IgA nephropathy (nuh-FROP-uh-thee), also known as Berger’s disease, is a kidney disease that occurs when an antibody called immunoglobulin A (IgA) builds up in your kidneys. This leads to localized inflammation that, over time, can affect your kidneys’ ability to filter waste products from your blood.
IgA nephropathy usually progresses slowly over the years, but the course of the disease varies from person to person. Some people lick blood in their urine without developing problems, some eventually achieve complete remission, and others develop end-stage kidney disease.
IgA nephropathy does not usually cause symptoms in the early stages, so the disease can go undetected for years or decades. It is sometimes suspected when routine tests reveal proteins and red blood cells in your urine that are not visible without a microscope (microscopic hematuria).
Signs and symptoms of IgA nephropathy include:
Cola or tea-colored urine (caused by red blood cells in the urine)
Repeated episodes of cola or tea-colored urine and sometimes visible blood in your urine, usually during or after an upper respiratory tract infection or other infection and sometimes after strenuous exercise
Foamy urine from protein getting into your urine (proteinuria)
Pain in one or both sides of your back, under your ribs
In a kidney
Kidney Cross Section Open the pop-up dialog box
Your kidneys are two bean-shaped, fist-sized organs located on the lower back of your back, one on each side of your spine. Every kidney contains tiny blood vessels that filter waste, excess water, and other substances from your blood as they pass through your kidneys. The filtered blood returns to your bloodstream, while the waste products get into your bladder and out of your body as you urinate.
Although the exact cause of IgA nephropathy is unknown, these factors can increase your risk of developing the disease:
Sex. In North America and Western Europe, IgA nephropathy affects at least twice as many men as women.

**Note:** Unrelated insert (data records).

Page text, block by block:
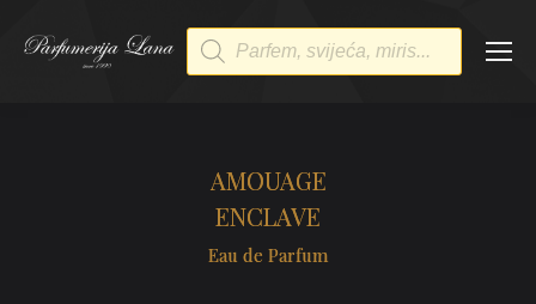
Products
search
AMOUAGE
ENCLAVE
Eau de Parfum
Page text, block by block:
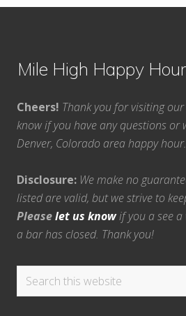
Mile High Happy Hour
Cheers! Thank you for visiting
know if you have any questions or
Denver, Colorado area happy hour.
Disclosure: We make no
listed are valid, but we strive to
Pleaselet us knowif you a see
a bar has closed. Thank you!
Search
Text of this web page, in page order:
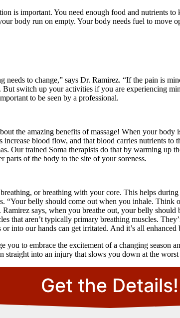
is important. You need enough food and nutrients
body run on empty. Your body needs fuel to move
to change,” says Dr. Ramirez. “If the pain is
switch up your activities if you are experiencing
to be seen by a professional.
the amazing benefits of massage! When your body
blood flow, and that blood carries nutrients to
Our trained Soma therapists do that by warming
parts of the body to the site of your soreness.
or breathing with your core. This helps
“Your belly should come out when you inhale.
says, when you breathe out, your belly
that aren’t typically primary breathing muscles.
into our hands can get irritated. And it’s all
you to embrace the excitement of a changing
straight into an injury that slows you down at the
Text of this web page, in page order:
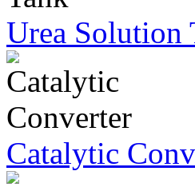
Urea Solution
Catalytic
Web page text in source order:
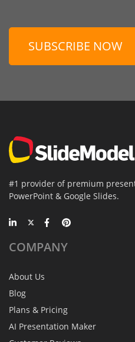
SUBSCRIBE NOW
#1 provider of premium
PowerPoint & Google Slides.
COMPANY
About Us
Blog
Plans & Pricing
AI Presentation Maker
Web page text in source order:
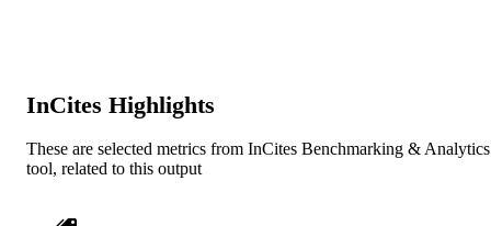
InCites Highlights
These are selected metrics from InCites Benchmarking & Analytics
tool, related to this output
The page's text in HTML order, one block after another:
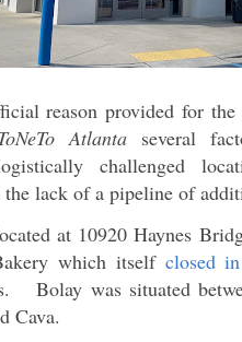
reason provided for
Atlanta several
challenged
the lack of a pipeline of
at 10920 Haynes
which itself closed
Bolay was situated
Cava.
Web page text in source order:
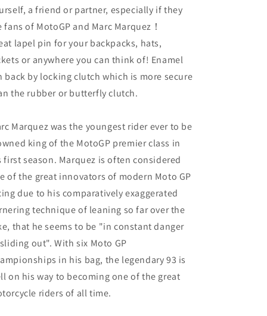
a friend or partner, especially if they
fans of MotoGP and Marc Marquez！
lapel pin for your backpacks, hats,
or anywhere you can think of! Enamel
back by locking clutch which is more secure
the rubber or butterfly clutch.
Marquez was the youngest rider ever to be
king of the MotoGP premier class in
first season. Marquez is often considered
of the great innovators of modern Moto GP
due to his comparatively exaggerated
technique of leaning so far over the
that he seems to be "in constant danger
out". With six Moto GP
in his bag, the legendary 93 is
on his way to becoming one of the great
riders of all time.
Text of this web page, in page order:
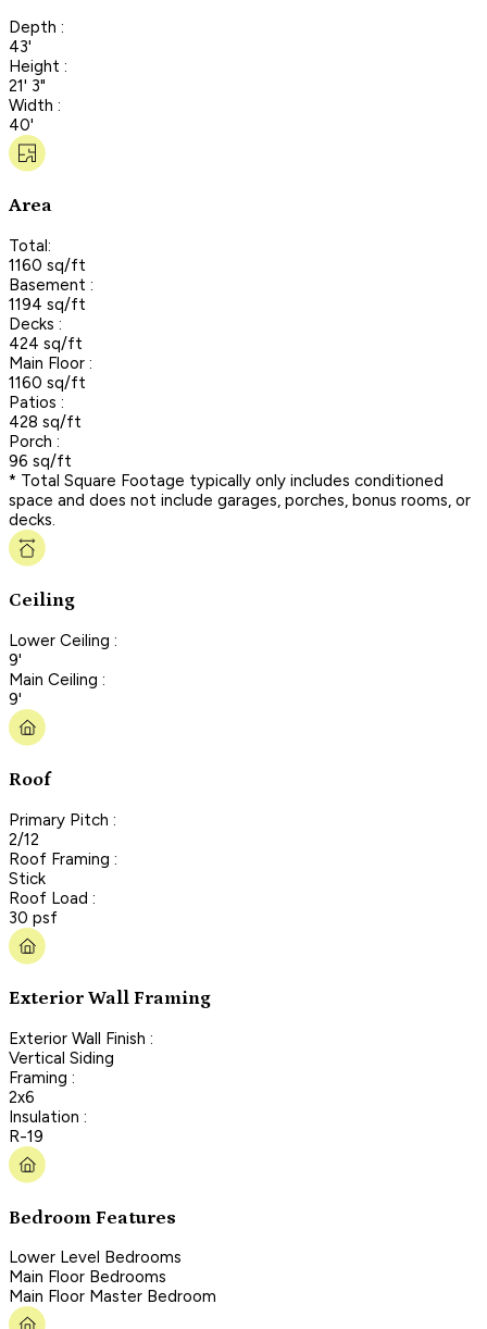
Depth :
43'
Height :
21' 3"
Width :
40'
Area
Total:
1160 sq/ft
Basement :
1194 sq/ft
Decks :
424 sq/ft
Main Floor :
1160 sq/ft
Patios :
428 sq/ft
Porch :
96 sq/ft
* Total Square Footage typically only includes conditioned
space and does not include garages, porches, bonus rooms, or
decks.
Ceiling
Lower Ceiling :
9'
Main Ceiling :
9'
Roof
Primary Pitch :
2/12
Roof Framing :
Stick
Roof Load :
30 psf
Exterior Wall Framing
Exterior Wall Finish :
Vertical Siding
Framing :
2x6
Insulation :
R-19
Bedroom Features
Lower Level Bedrooms
Main Floor Bedrooms
Main Floor Master Bedroom
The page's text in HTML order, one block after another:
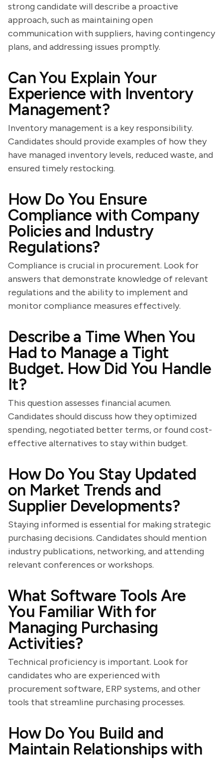
strong candidate will describe a proactive
approach, such as maintaining open
communication with suppliers, having contingency
plans, and addressing issues promptly.
Can You Explain Your
Experience with Inventory
Management?
Inventory management is a key responsibility.
Candidates should provide examples of how they
have managed inventory levels, reduced waste, and
ensured timely restocking.
How Do You Ensure
Compliance with Company
Policies and Industry
Regulations?
Compliance is crucial in procurement. Look for
answers that demonstrate knowledge of relevant
regulations and the ability to implement and
monitor compliance measures effectively.
Describe a Time When You
Had to Manage a Tight
Budget. How Did You Handle
It?
This question assesses financial acumen.
Candidates should discuss how they optimized
spending, negotiated better terms, or found cost-
effective alternatives to stay within budget.
How Do You Stay Updated
on Market Trends and
Supplier Developments?
Staying informed is essential for making strategic
purchasing decisions. Candidates should mention
industry publications, networking, and attending
relevant conferences or workshops.
What Software Tools Are
You Familiar With for
Managing Purchasing
Activities?
Technical proficiency is important. Look for
candidates who are experienced with
procurement software, ERP systems, and other
tools that streamline purchasing processes.
How Do You Build and
Maintain Relationships with
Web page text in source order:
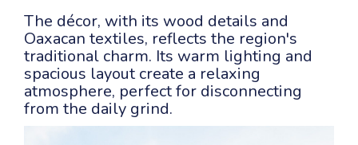
The décor, with its wood details and
Oaxacan textiles, reflects the region's
traditional charm. Its warm lighting and
spacious layout create a relaxing
atmosphere, perfect for disconnecting
from the daily grind.
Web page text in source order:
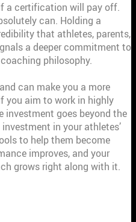
a certification will pay off.
can. Holding a
that athletes, parents,
a deeper commitment to
philosophy.
can make you a more
you aim to work in highly
investment goes beyond the
in your athletes’
to help them become
improves, and your
grows right along with it.
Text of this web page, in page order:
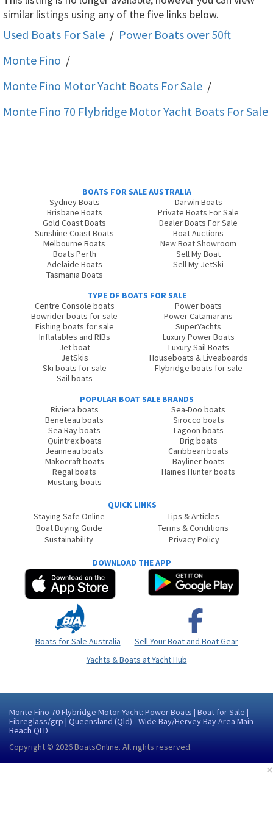
similar listings using any of the five links below.
Used Boats For Sale / Power Boats over 50ft
Monte Fino /
Monte Fino Motor Yacht Boats For Sale /
Monte Fino 70 Flybridge Motor Yacht Boats For Sale
BOATS FOR SALE AUSTRALIA
Sydney Boats
Brisbane Boats
Gold Coast Boats
Sunshine Coast Boats
Melbourne Boats
Boats Perth
Adelaide Boats
Tasmania Boats
Darwin Boats
Private Boats For Sale
Dealer Boats For Sale
Boat Auctions
New Boat Showroom
Sell My Boat
Sell My JetSki
TYPE OF BOATS FOR SALE
Centre Console boats
Bowrider boats for sale
Fishing boats for sale
Inflatables and RIBs
Jet boat
JetSkis
Ski boats for sale
Sail boats
Power boats
Power Catamarans
SuperYachts
Luxury Power Boats
Luxury Sail Boats
Houseboats & Liveaboards
Flybridge boats for sale
POPULAR BOAT SALE BRANDS
Riviera boats
Beneteau boats
Sea Ray boats
Quintrex boats
Jeanneau boats
Makocraft boats
Regal boats
Mustang boats
Sea-Doo boats
Sirocco boats
Lagoon boats
Brig boats
Caribbean boats
Bayliner boats
Haines Hunter boats
QUICK LINKS
Staying Safe Online
Boat Buying Guide
Sustainability
Tips & Articles
Terms & Conditions
Privacy Policy
DOWNLOAD THE APP
Boats for Sale Australia
Sell Your Boat and Boat Gear
Yachts & Boats at Yacht Hub
Monte Fino 70 Flybridge Motor Yacht: Power Boats | Boat for Sale |
Fibreglass/grp | Queensland (Qld) - Wide Bay/Hervey Bay Area Main
Beach QLD
Copyright © 2026BoatsOnline. All rights reserved.
×
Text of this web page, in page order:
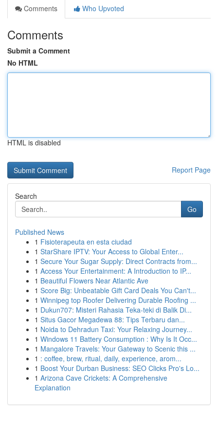
Comments
Who Upvoted
Comments
Submit a Comment
No HTML
HTML is disabled
Report Page
Search
Go
Published News
1 Fisioterapeuta en esta ciudad
1 StarShare IPTV: Your Access to Global Enter...
1 Secure Your Sugar Supply: Direct Contracts from...
1 Access Your Entertainment: A Introduction to IP...
1 Beautiful Flowers Near Atlantic Ave
1 Score Big: Unbeatable Gift Card Deals You Can't...
1 Winnipeg top Roofer Delivering Durable Roofing ...
1 Dukun707: Misteri Rahasia Teka-teki di Balik Di...
1 Situs Gacor Megadewa 88: Tips Terbaru dan...
1 Noida to Dehradun Taxi: Your Relaxing Journey...
1 Windows 11 Battery Consumption : Why Is It Occ...
1 Mangalore Travels: Your Gateway to Scenic this ...
1 : coffee, brew, ritual, daily, experience, arom...
1 Boost Your Durban Business: SEO Clicks Pro's Lo...
1 Arizona Cave Crickets: A Comprehensive
Explanation
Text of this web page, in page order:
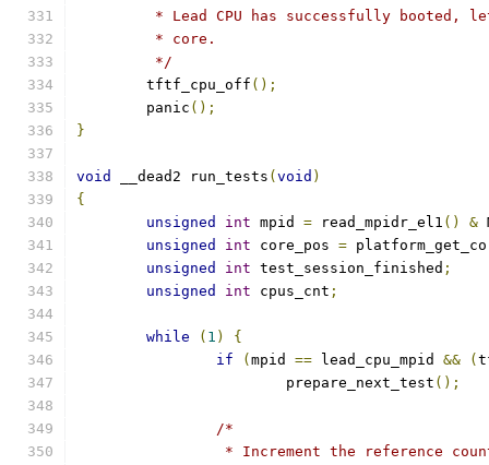
* Lead CPU has successfully booted,
	 * core.
	 */
	tftf_cpu_off
();
	panic
();
}
void __dead2 run_tests ( void )
{
unsigned
int mpid = read_mpidr_el1 () &
unsigned
int core_pos =
unsigned
int test_session_finished ;
unsigned
int cpus_cnt ;
while ( 1 )
{
if
( mpid == lead_cpu_mpid && (
			prepare_next_test
();
/*
* Increment the reference
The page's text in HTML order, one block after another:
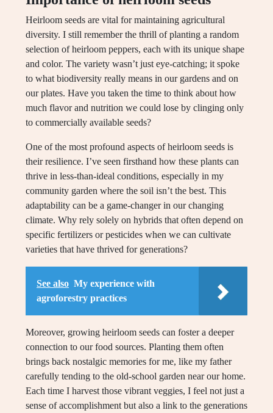
Heirloom seeds are vital for maintaining agricultural
diversity. I still remember the thrill of planting a random
selection of heirloom peppers, each with its unique shape
and color. The variety wasn’t just eye-catching; it spoke
to what biodiversity really means in our gardens and on
our plates. Have you taken the time to think about how
much flavor and nutrition we could lose by clinging only
to commercially available seeds?
One of the most profound aspects of heirloom seeds is
their resilience. I’ve seen firsthand how these plants can
thrive in less-than-ideal conditions, especially in my
community garden where the soil isn’t the best. This
adaptability can be a game-changer in our changing
climate. Why rely solely on hybrids that often depend on
specific fertilizers or pesticides when we can cultivate
varieties that have thrived for generations?
See also My experience with
agroforestry practices
Moreover, growing heirloom seeds can foster a deeper
connection to our food sources. Planting them often
brings back nostalgic memories for me, like my father
carefully tending to the old-school garden near our home.
Each time I harvest those vibrant veggies, I feel not just a
sense of accomplishment but also a link to the generations
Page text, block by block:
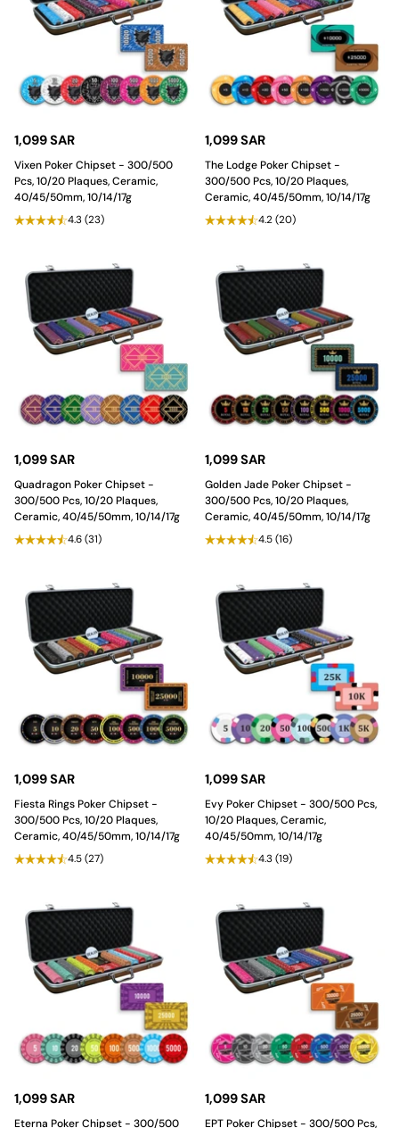
1,099 SAR
Vixen Poker Chipset - 300/500
Pcs, 10/20 Plaques, Ceramic,
40/45/50mm, 10/14/17g
4.3(23)
1,099 SAR
The Lodge Poker Chipset -
300/500 Pcs, 10/20 Plaques,
Ceramic, 40/45/50mm, 10/14/17g
4.2(20)
1,099 SAR
Quadragon Poker Chipset -
300/500 Pcs, 10/20 Plaques,
Ceramic, 40/45/50mm, 10/14/17g
4.6(31)
1,099 SAR
Golden Jade Poker Chipset -
300/500 Pcs, 10/20 Plaques,
Ceramic, 40/45/50mm, 10/14/17g
4.5(16)
1,099 SAR
Fiesta Rings Poker Chipset -
300/500 Pcs, 10/20 Plaques,
Ceramic, 40/45/50mm, 10/14/17g
4.5(27)
1,099 SAR
Evy Poker Chipset - 300/500 Pcs,
10/20 Plaques, Ceramic,
40/45/50mm, 10/14/17g
4.3(19)
1,099 SAR
Eterna Poker Chipset - 300/500
1,099 SAR
EPT Poker Chipset - 300/500 Pcs,
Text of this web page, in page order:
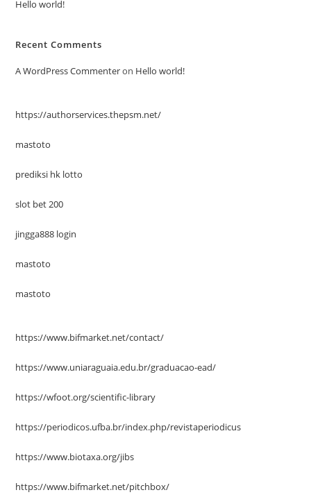
Hello world!
Recent Comments
A WordPress Commenteron Hello world!
https://authorservices.thepsm.net/
mastoto
prediksi hk lotto
slot bet 200
jingga888 login
mastoto
mastoto
https://www.bifmarket.net/contact/
https://www.uniaraguaia.edu.br/graduacao-ead/
https://wfoot.org/scientific-library
https://periodicos.ufba.br/index.php/revistaperiodicus
https://www.biotaxa.org/jibs
https://www.bifmarket.net/pitchbox/
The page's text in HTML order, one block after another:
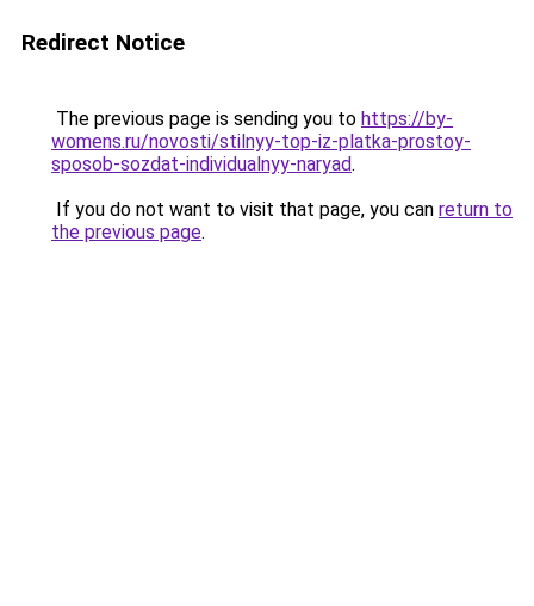
Redirect Notice
The previous page is sending you to https://by-
womens.ru/novosti/stilnyy-top-iz-platka-prostoy-
sposob-sozdat-individualnyy-naryad.
If you do not want to visit that page, you can return to
the previous page.

Ethnicity. IgA nephropathy is more common in whites and Asians than blacks.
The course of IgA nephropathy varies from person to person. Some people have had the disease for years with little or no problems. Indeed, many cases go undetected. Other people develop one or more of the following complications:
Arterial hypertension. Damage to your kidneys from IgA deposits can increase your blood pressure, and high blood pressure can damage your kidneys further.
High cholesterol. High cholesterol can increase the risk of a heart attack.
You cannot prevent IgA nephropathy. If you have a family history of the disease, talk to your doctor about what you can do to keep your kidneys healthy, such as: B. to lower high blood pressure and keep your cholesterol at a healthy level.